Less about the Common Budget
For potential German partners, Macron’s most controversial idea is to create a separate eurozone budget. Hence, he downplayed this in his speech. In earlier declarations, Macron had pushed for eurozone EU Member States to contribute a small percentage of GDP to a common pot. The amount would be set by a governing body, and administered by a eurozone finance minister. In his speech, though, Macron referred neither to the size of the budget nor to his legislative proposals, signalling his willingness to make concessions. Merkel supports the creation of a common, small budget, and even the creation of an executive body to oversee it, but such a move is not her priority. Germany’s liberals strongly opposing any such project, which prompted Macron to suggest a special fund for crisis-affected countries to be paid for from digital tax revenues or financial transactions.
In his speech at the Sorbonne, Macron attempted to convince likely members of the next German coalition government that both countries could work together in carrying out deep reform of the European institutions, to mutual benefit. His bid could be successful.
First, most of Macron’s initiatives do not conflict with probable coalition programmes, which gives him an opportunity to build alliances with German’s next government (CDU/CSU, FDP, and the Greens). A good relationship with Angela Merkel is of key importance, because she shares the conviction that Germany and France should play a leading role in reforming the EU. Second, Macron’s proposals largely neutralise potential FDP opposition. For example, in an interview with Bild am Sonntag on 1 October Lindner said he appreciated the visionary nature of Macron’s proposals and his determination in trying to draw a European project from the current impasse. Putting aside the issue of a “big” budget, the eurozone is where compromise could happen. In the context of reform, the competences of the European Stability Mechanism could be broadened to allow greater investment support, at the expense of Macron’s multi-billion-euro budget. It is also possible that Germany will support his idea to appoint a finance minister for the zone. However, such an office would be likely to enforce compliance with fiscal rules rather than coordinating eurozone economic and budgetary policies.
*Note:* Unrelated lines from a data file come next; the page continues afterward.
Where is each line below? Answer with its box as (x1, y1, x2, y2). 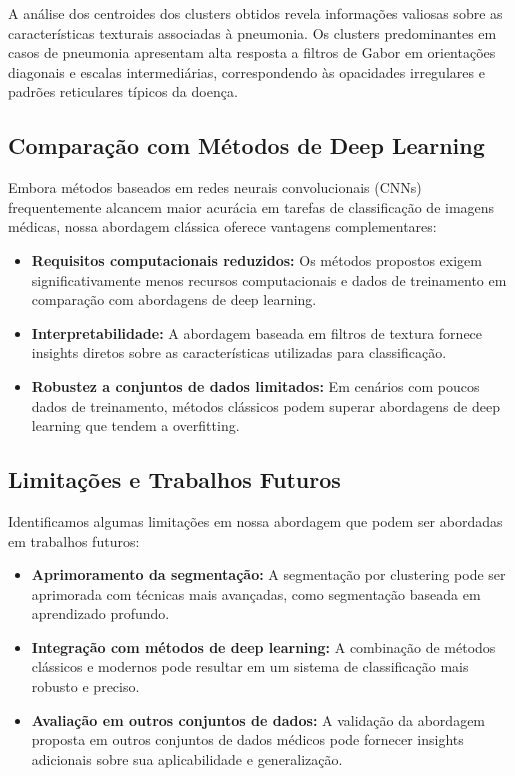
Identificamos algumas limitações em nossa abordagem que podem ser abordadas (8, 510, 503, 531)
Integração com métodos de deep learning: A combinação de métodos (31, 636, 496, 657)
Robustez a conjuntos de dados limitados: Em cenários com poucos (31, 375, 480, 396)
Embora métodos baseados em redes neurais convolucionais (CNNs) (8, 177, 422, 198)
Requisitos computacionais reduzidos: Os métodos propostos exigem (31, 249, 482, 270)
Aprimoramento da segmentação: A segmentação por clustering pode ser (31, 564, 506, 585)
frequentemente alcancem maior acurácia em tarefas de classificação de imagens (8, 196, 495, 217)
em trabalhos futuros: (8, 530, 140, 551)
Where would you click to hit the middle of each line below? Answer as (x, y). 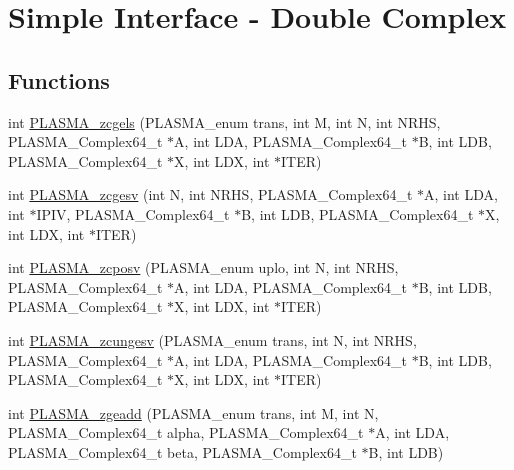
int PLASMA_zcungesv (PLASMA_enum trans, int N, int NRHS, (212, 339)
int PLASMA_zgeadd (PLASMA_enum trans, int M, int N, (193, 412)
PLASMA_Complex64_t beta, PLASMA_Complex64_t (182, 451)
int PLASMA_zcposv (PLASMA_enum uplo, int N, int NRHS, (203, 267)
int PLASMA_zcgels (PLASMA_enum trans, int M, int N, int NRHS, (224, 121)
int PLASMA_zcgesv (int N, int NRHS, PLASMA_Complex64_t (210, 194)
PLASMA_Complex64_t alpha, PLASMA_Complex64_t (186, 432)
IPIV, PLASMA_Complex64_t (133, 213)

But the road to agreement is still long, and genuine coalition negotiations in Germany will only begin after the creation of the government at the end of the year.
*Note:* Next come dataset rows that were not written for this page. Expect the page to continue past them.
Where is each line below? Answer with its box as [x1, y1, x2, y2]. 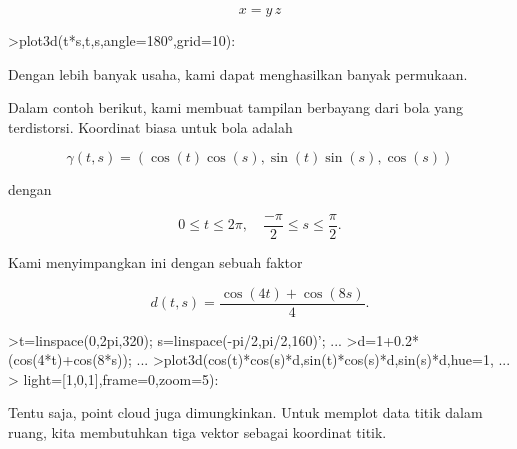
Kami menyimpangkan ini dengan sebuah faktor [8, 252, 303, 273]
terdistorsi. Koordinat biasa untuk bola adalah [8, 116, 293, 137]
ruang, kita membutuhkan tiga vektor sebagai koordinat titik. [8, 422, 387, 443]
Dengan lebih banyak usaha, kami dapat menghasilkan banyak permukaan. [8, 63, 468, 84]
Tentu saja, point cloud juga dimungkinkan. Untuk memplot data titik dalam [8, 402, 483, 423]
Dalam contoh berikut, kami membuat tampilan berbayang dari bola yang [8, 97, 463, 118]
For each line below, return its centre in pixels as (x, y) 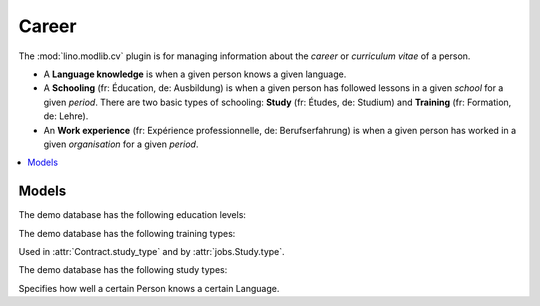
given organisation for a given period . (121, 144)
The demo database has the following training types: (127, 233)
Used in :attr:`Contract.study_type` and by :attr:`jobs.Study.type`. (151, 251)
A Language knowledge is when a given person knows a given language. (195, 74)
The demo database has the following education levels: (132, 215)
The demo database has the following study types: (123, 270)
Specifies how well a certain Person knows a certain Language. (149, 288)
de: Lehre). (66, 116)
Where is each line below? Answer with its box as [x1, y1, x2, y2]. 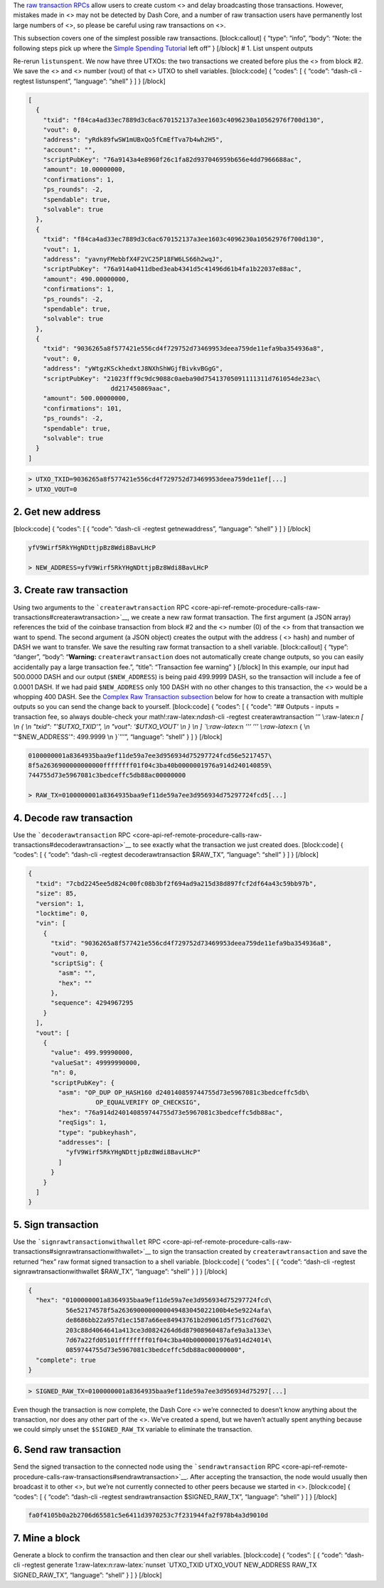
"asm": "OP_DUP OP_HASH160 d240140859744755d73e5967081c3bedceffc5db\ [58, 1089, 309, 1097]
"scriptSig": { [50, 959, 104, 967]
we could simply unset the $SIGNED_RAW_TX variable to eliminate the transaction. [13, 1425, 252, 1434]
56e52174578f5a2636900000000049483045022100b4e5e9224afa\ [65, 1306, 272, 1314]
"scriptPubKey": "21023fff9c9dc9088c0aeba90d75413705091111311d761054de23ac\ [43, 374, 321, 383]
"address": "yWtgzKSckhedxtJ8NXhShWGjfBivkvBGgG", [43, 365, 223, 373]
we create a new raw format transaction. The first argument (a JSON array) [130, 612, 351, 622]
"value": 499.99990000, [50, 1049, 134, 1057]

At this stage it is not known how Macron’s efforts to reform the EU will end, or what form the German “Jamaica” coalition government will take. Therefore, it is difficult to foresee the consequences of either for Poland. However, it is likely that Germany’s new coalition government will weaken any attempts to deepen the eurozone, to which Poland is opposed.
 Ł. Jurczyszyn, “French Presidential Candidate Macron's European Policy Concept,” PISM Bulletin, no. 39 (979), 21 April 2017, www.pism.pl.